TASK DIRECTIONS
Give again the entries below exactly, beginning at the first line and ending at the line with "installant votre propre".

DATA TO PROCESS
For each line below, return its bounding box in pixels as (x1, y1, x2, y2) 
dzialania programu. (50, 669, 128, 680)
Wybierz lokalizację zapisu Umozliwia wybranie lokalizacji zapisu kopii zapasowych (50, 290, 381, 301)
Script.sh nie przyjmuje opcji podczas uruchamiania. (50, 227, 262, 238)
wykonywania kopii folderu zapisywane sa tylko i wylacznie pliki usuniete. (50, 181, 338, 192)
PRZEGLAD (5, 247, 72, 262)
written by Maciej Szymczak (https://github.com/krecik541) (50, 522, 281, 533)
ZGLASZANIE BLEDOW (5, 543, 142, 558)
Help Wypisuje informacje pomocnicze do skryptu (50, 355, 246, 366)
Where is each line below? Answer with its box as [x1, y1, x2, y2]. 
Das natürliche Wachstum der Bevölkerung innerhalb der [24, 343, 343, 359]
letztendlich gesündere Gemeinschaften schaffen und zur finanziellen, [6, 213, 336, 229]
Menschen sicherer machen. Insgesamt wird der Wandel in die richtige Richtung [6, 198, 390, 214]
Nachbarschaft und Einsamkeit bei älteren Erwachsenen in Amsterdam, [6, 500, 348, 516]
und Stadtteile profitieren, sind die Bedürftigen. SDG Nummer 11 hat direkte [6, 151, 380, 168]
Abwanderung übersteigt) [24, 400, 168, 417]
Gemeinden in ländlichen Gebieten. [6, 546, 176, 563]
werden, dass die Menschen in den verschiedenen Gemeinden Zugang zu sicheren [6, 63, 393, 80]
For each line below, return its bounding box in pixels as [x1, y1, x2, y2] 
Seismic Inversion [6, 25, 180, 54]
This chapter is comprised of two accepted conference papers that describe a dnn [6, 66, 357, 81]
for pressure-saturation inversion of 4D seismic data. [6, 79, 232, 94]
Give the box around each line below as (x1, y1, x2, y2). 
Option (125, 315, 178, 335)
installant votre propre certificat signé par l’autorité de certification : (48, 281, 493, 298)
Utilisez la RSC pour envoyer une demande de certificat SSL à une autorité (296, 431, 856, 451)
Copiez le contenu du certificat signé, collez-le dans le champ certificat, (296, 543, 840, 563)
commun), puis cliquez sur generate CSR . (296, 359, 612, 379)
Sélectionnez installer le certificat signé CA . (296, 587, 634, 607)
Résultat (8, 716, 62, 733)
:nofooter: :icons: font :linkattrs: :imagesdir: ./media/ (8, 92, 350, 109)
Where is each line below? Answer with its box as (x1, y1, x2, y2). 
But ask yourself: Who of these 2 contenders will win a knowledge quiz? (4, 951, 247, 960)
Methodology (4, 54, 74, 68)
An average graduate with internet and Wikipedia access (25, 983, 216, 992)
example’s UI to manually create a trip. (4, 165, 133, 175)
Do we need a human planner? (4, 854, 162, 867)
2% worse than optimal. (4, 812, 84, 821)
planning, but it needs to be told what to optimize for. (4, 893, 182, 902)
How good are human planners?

ANSWER TO THIS PROBLEM
For each line below, return its bounding box in pixels as (x1, y1, x2, y2) 
dzialania programu. (50, 669, 128, 680)
Wybierz lokalizację zapisu Umozliwia wybranie lokalizacji zapisu kopii zapasowych (50, 290, 381, 301)
Script.sh nie przyjmuje opcji podczas uruchamiania. (50, 227, 262, 238)
wykonywania kopii folderu zapisywane sa tylko i wylacznie pliki usuniete. (50, 181, 338, 192)
PRZEGLAD (5, 247, 72, 262)
written by Maciej Szymczak (https://github.com/krecik541) (50, 522, 281, 533)
ZGLASZANIE BLEDOW (5, 543, 142, 558)
Help Wypisuje informacje pomocnicze do skryptu (50, 355, 246, 366)
Where is each line below? Answer with its box as [x1, y1, x2, y2]. 
Das natürliche Wachstum der Bevölkerung innerhalb der [24, 343, 343, 359]
letztendlich gesündere Gemeinschaften schaffen und zur finanziellen, [6, 213, 336, 229]
Menschen sicherer machen. Insgesamt wird der Wandel in die richtige Richtung [6, 198, 390, 214]
Nachbarschaft und Einsamkeit bei älteren Erwachsenen in Amsterdam, [6, 500, 348, 516]
und Stadtteile profitieren, sind die Bedürftigen. SDG Nummer 11 hat direkte [6, 151, 380, 168]
Abwanderung übersteigt) [24, 400, 168, 417]
Gemeinden in ländlichen Gebieten. [6, 546, 176, 563]
werden, dass die Menschen in den verschiedenen Gemeinden Zugang zu sicheren [6, 63, 393, 80]
For each line below, return its bounding box in pixels as [x1, y1, x2, y2] 
Seismic Inversion [6, 25, 180, 54]
This chapter is comprised of two accepted conference papers that describe a dnn [6, 66, 357, 81]
for pressure-saturation inversion of 4D seismic data. [6, 79, 232, 94]
Give the box around each line below as (x1, y1, x2, y2). 
Option (125, 315, 178, 335)
installant votre propre certificat signé par l’autorité de certification : (48, 281, 493, 298)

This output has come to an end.